Erna Dinklage

Erna Dinklage

Erna Elise Auguste Dinklage-Gilbert (* 19. Juni 1895 in München; † 20. Mai 1991 in Dietramszell) war eine deutsche Malerin und Grafikerin. Sie zählt zu den Vertretern der Kunstrichtungen Neue Sachlichkeit (Frühwerk) und Arte Cifra (Spätwerk).

Inhaltsverzeichnis

Leben

Erna Dinklage wurde am 19. Juni 1895 in München geboren. Nach der Scheidung der Eltern wuchs sie bis zu ihrem 17. Lebensjahr bei ihrer Mutter in Genf und Berlin auf. Anschließend zog sie zu ihrem Vater, Paul Crodel, einem impressionistischer Landschaftsmaler, nach München. Er entdeckte das malerische Talent der Tochter und ermutigte sie zu einem Studium der Malerei an der Kunstakademie in Berlin, die sie jedoch bald wieder verließ, da der Unterricht ihre Begabung eher lähmte als förderte.

Wieder zurück in ihrer Heimatstadt München, lernte sie den Maler Georg Schrimpf kennen, der sie in die Münchener Welt der Kunst einführte und ihr den Weg öffnete, als Mitglied in der Neuen Sezession aufgenommen zu werden.[1] Später wurde sie Mitbegründerin der Münchner Künstlervereinigung „Die Juryfreien“.

1920 heiratete die Malerin Karl Dinklage, und Sohn Gideon wurde geboren. Jetzt entstanden farbenprächtige Gartenbilder und vor allem zahlreiche Porträts wie zum Beispiel das „Dreierportrait“ (1930) (Erna Dinklage, Vater Paul Crodel und Sohn Gideon)[2], das Doppelportrait (1920) von „Oskar Maria Graf und Georg Schrimpf[3] und das Porträt Sohn „Gideon mit Apfel“.[4]
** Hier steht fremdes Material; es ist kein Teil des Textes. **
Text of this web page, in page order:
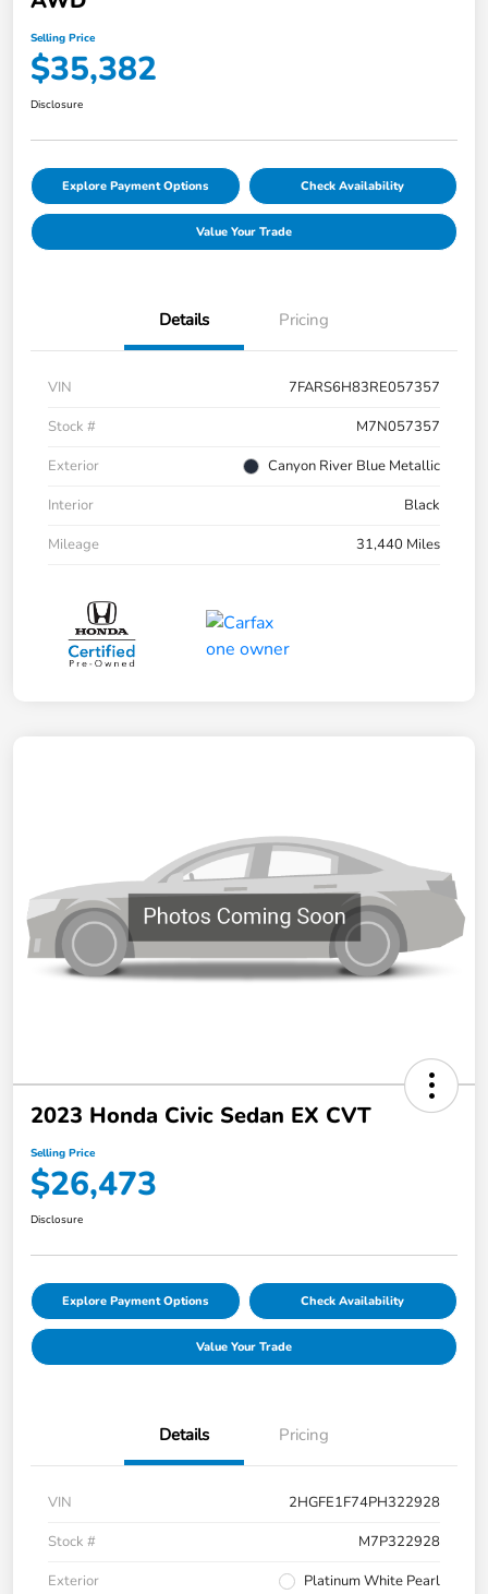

In dieser Schaffensperiode, die ihr Frühwerk umfasst, entwickelte sich die Malerin im Stil der Neuen Sachlichkeit. Nach der Scheidung von Karl Dinklage zog sie sich 1935 aus dem öffentlichen Kunstbetrieb zurück und übersiedelte an den Chiemsee. Dort heiratete sie Friedrich Theodor Gilbert und brachte Sohn Christian und Tochter Helga zur Welt. Die Suche nach neuen Ausdrucksformen für ihre Malerei ließ das Zwischenwerk (1935–1970) entstehen. Exemplarisch für diese Zeitspanne sind die Gemälde „Flucht“ und das Porträt „Max Picard“ sowie die Halbrelief-Arbeiten „Quelle“ und „Lothar-Günther Buchheim mit seiner Frau Diethild“. Alle drei gehörten zum Bekanntenkreis der Künstlerin. Erna Dinklages Leben wurde von mehreren Umzügen gezeichnet. Zunächst zog sie nach Ostpreußen, in die Nähe von Danzig. Hier gingen am Ende des Zweiten Weltkrieges durch den Einmarsch der russischen Armee nahezu alle Werke im Stile der Neuen Sachlichkeit verloren.
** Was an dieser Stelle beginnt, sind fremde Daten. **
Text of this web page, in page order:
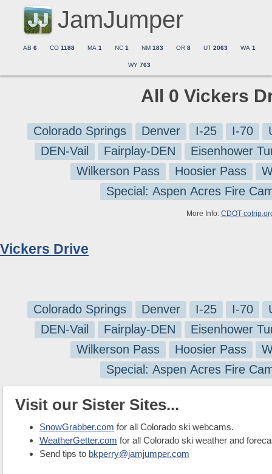
JamJumper
AB 6 CO 1188 MA 1 NC 1 NM 183 OR 8 UT 2063 WA 1
WY 763
All 0 Vickers
Colorado Springs Denver I-25 I-70
DEN-Vail
Fairplay-DEN
Eisenhower
Wilkerson Pass
Hoosier Pass
Special: Aspen Acres Fire
More Info: CDOT
Vickers Drive
Colorado Springs Denver I-25 I-70
DEN-Vail
Fairplay-DEN
Eisenhower
Wilkerson Pass
Hoosier Pass
Special: Aspen Acres Fire
Visit our Sister Sites...
SnowGrabber.com for all Colorado ski webcams.
WeatherGetter.com for all Colorado ski weather and
Send tips to bkperry@jamjumper.com

Auch unter Hitlers Diktat der Entarteten Kunst wurden ihre Bilder aus den Museen entfernt und verschwanden. Von den wenigen Arbeiten, die gerettet werden konnten, befinden sich zwei Ölgemälde in der Galerie im Lenbachhaus, München. Nach der Flucht aus Ostpreußen lebte Erna Dinklage in Bayern. Zunächst in Starnberg und Feldafing am Starnberger See, später nahe Landsberg am Lech, und ab 1970 in Ried bei Dietramszell. Hier fand sie die Ruhe und Sicherheit, ihr umfangreiches Spätwerk im Alter von 75 bis 95 Jahren zu schaffen.

Werk

Frühwerk

Neue SachlichkeitMagischer Realismus 1920 bis 1935

Erna Dinklage wurde mit den Malern Joseph Scharl und Rudolf Ernst in eine Reihe gestellt (Hans Eckstein im „Zweijahrbuch der Juryfreien“ München 1929/30.)[5] Auch Wilhelm Hausenstein und andere zeitgenössische Kritiker und Schriftsteller würdigten ihr Werk. Sozialkritische Aussagen, wie sie in den Arbeiten von Otto Dix und Conrad Felixmüller zu finden sind, lagen der Künstlerin fern. Doch auch vom Magischen Realismus, wie der Kunsthistoriker Franz Roh den bukolischen, befriedeten Stil charakterisierte, der in München vorherrschte, setzte sie sich eigenwillig ab.[6]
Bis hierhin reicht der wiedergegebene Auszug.